Alicante and Seville are the cities where the poorest neighbourhoods in Spain are located, while their provinces contain a good number of the lowest-income towns in the country.
This is indicated by data from the National Institute of Statistics (INE), which indicates how the lowest incomes in Spain, differentiated by neighbourhood, were located in the Seville neighbourhoods of Polígono Sur, Los Pajaritos and Amate, and in the Juan XXIII neighbourhood of Alicante.
In addition, other areas of Seville or Alicante appear on the list of the ten next poorest neighbourhoods in the country.
Along with this, in the list of the 20 municipalities with more than 20,000 inhabitants with the lowest income per inhabitant recently published by the INE for the year 2019, there are towns in Seville such as Los Palacios – Villafranca or Lebrija, and Alicante such as Torrevieja and Crevillente.

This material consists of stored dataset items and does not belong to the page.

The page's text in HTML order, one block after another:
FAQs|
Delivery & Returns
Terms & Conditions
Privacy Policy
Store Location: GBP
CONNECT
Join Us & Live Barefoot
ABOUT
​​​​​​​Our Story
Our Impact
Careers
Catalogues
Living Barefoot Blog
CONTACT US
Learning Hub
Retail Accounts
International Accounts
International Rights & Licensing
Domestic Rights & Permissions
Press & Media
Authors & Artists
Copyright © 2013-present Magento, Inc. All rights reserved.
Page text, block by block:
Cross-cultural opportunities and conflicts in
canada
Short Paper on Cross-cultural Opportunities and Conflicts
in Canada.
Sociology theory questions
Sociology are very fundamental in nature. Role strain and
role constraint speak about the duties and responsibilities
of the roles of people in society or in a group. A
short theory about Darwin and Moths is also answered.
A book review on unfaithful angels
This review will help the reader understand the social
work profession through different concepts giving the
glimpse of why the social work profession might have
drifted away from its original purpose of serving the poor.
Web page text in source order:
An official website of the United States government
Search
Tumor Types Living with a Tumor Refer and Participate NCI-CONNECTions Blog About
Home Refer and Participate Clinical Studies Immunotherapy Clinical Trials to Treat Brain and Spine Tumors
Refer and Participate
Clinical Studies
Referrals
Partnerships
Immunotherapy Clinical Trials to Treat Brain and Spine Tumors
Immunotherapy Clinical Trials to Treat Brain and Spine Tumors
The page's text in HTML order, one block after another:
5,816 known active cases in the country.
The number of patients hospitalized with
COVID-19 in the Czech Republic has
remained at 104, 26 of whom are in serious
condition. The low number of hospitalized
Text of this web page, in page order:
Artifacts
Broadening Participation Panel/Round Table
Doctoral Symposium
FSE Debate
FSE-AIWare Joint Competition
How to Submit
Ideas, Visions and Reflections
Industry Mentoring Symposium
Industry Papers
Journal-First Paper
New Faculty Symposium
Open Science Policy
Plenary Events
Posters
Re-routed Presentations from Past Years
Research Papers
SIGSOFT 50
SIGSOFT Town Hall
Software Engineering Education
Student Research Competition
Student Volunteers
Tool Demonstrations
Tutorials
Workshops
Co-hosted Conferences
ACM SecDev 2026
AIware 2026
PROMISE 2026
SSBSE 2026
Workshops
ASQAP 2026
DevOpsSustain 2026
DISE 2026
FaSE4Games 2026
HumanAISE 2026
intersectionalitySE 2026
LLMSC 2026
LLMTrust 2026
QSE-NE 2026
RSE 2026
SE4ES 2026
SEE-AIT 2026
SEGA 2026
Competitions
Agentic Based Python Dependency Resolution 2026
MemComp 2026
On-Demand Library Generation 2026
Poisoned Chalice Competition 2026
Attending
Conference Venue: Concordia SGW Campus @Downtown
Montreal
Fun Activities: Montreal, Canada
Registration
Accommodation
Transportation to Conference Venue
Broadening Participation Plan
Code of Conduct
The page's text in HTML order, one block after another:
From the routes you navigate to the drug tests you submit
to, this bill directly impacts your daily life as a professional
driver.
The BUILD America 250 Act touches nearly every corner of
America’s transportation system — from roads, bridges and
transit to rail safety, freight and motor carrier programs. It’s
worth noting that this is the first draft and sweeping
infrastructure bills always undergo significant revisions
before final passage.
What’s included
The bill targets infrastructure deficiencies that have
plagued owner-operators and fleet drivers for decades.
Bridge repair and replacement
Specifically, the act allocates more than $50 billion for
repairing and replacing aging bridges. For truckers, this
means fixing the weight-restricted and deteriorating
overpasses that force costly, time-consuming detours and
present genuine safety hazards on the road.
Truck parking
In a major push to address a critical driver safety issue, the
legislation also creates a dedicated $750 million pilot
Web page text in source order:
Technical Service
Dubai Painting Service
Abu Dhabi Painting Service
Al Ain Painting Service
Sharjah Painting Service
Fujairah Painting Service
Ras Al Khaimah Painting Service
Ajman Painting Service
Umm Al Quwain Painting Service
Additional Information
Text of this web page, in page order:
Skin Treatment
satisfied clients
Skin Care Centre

These data can be related to the fact that both provinces are among those that have received the least investment in infrastructure from the General State Budget (PGE) between 1985 and 2018, according to a list of the Independent Authority for Fiscal Responsibility (AIReF) that takes take into account the number of inhabitants for its calculation.
The data just published does not reflect how the trend could have changed, perhaps, with respect to the Seville capital at least, which has received investments in the 2023 budgets for the SE-40 ring road, the Centennial bridge and line 3 of the metro.
But that would not be the case with respect to Alicante : the Business Confederation of the Valencian Community, the Alicante Chamber of Commerce and the Institute of Economic Studies of the Province of Alicante pointed out in October that the latest budgets “do nothing” to this province, once again.
“If in the PGE 2021 298.78 million were assigned to Alicante, this figure dropped to 183.65 in 2022 and drops to 160.3 in those of 2023. On the contrary, Alicante is the second province in Spain in the one that has grown the population the most since 2020 and the fifth that contributes the most to the state GDP”, stated a document released in October 2022.
“Alicante has one of the lowest per capita incomes in Spain, it occupies position 44 out of 52”, added the document, which complained that “Alicantinos will receive less than 85.4 euro per inhabitant”.
“This investment places us in the last place of investments per inhabitant, far from the penultimate province, which is Jaén with 110 euro,” they complained.
The convergence between low investment and poor towns also occurs in Andalusian provinces such as Cádiz or Huelva, which are also among those that have received the least investment in infrastructure from the state budget between 1985 and 2018, according to AIReF and always in terms of real gross investment per inhabitant.
Cádiz and Huelva also contribute several towns to the INE’s list of the poorest towns, in which the province of Almería stands out above any other, which in the aforementioned AIReF ranking is among those that have received mediocre investment, but not among the worst treated.